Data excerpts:
"""
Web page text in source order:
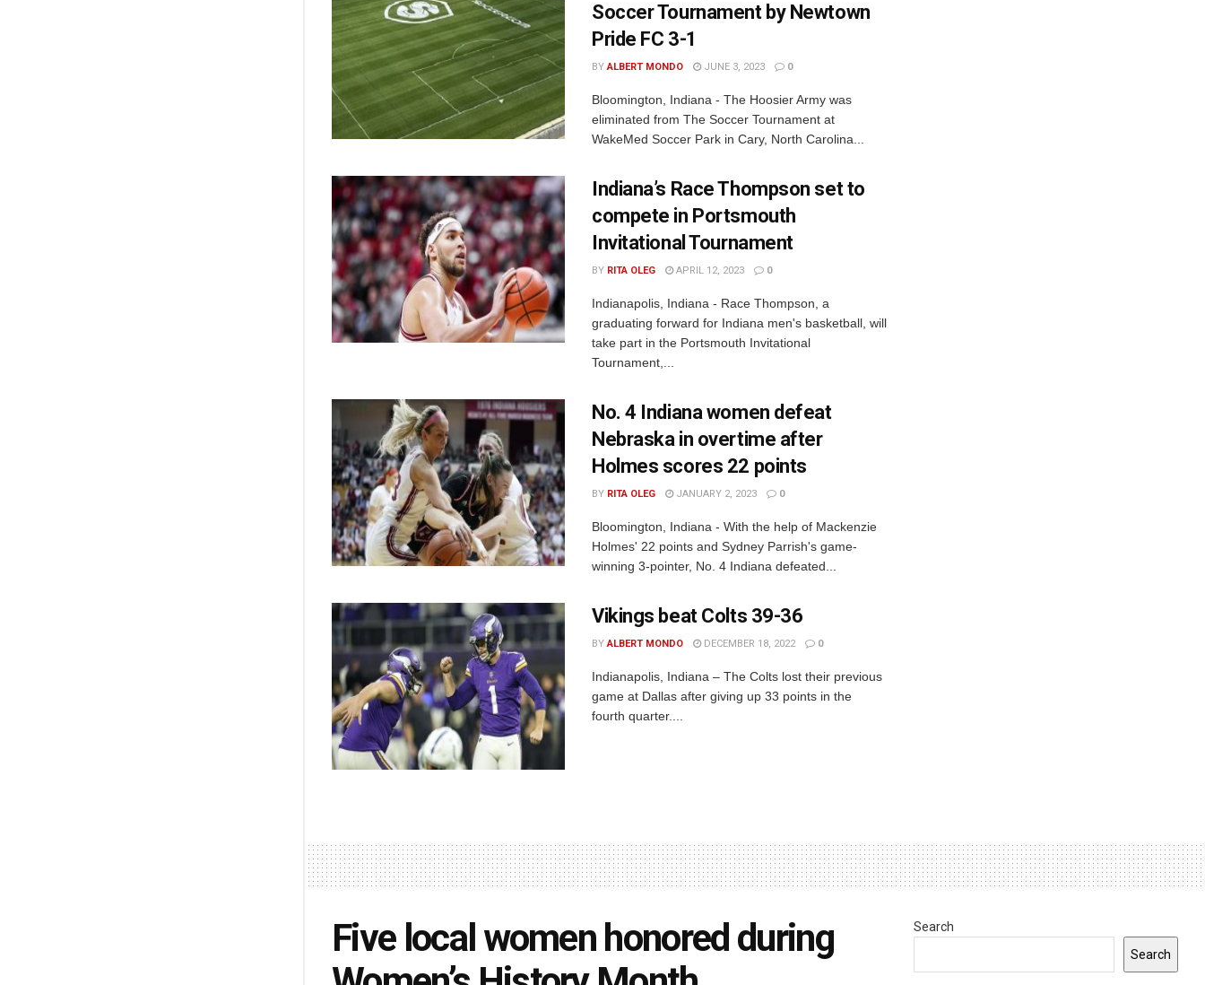
Soccer Tournament by Newtown
Pride FC 3-1
BY ALBERT MONDO JUNE 3, 2023 0
Bloomington, Indiana - The Hoosier Army was
eliminated from The Soccer Tournament at
WakeMed Soccer Park in Cary, North Carolina...
Indiana’s Race Thompson set to
compete in Portsmouth
Invitational Tournament
BY RITA OLEG APRIL 12, 2023 0
Indianapolis, Indiana - Race Thompson, a
graduating forward for Indiana men's basketball, will
take part in the Portsmouth Invitational
Tournament,...
No. 4 Indiana women defeat
Nebraska in overtime after
Holmes scores 22 points
BY RITA OLEG JANUARY 2, 2023 0
Bloomington, Indiana - With the help of Mackenzie
Holmes' 22 points and Sydney Parrish's game-
winning 3-pointer, No. 4 Indiana defeated...
Vikings beat Colts 39-36
BY ALBERT MONDO DECEMBER 18, 2022 0
Indianapolis, Indiana – The Colts lost their previous
game at Dallas after giving up 33 points in the
fourth quarter....
Five local women honored during
Search
Search
"""
- WHAT THIS TASK INVOLVES -
Reproduce the records above exactly, starting with the line that contains "BY ALBERT MONDO DECEMBER 18, 2022 0" and ending with the last line.

- EXERCISE SOLUTION -
BY ALBERT MONDO DECEMBER 18, 2022 0
Indianapolis, Indiana – The Colts lost their previous
game at Dallas after giving up 33 points in the
fourth quarter....
Five local women honored during
Search
Search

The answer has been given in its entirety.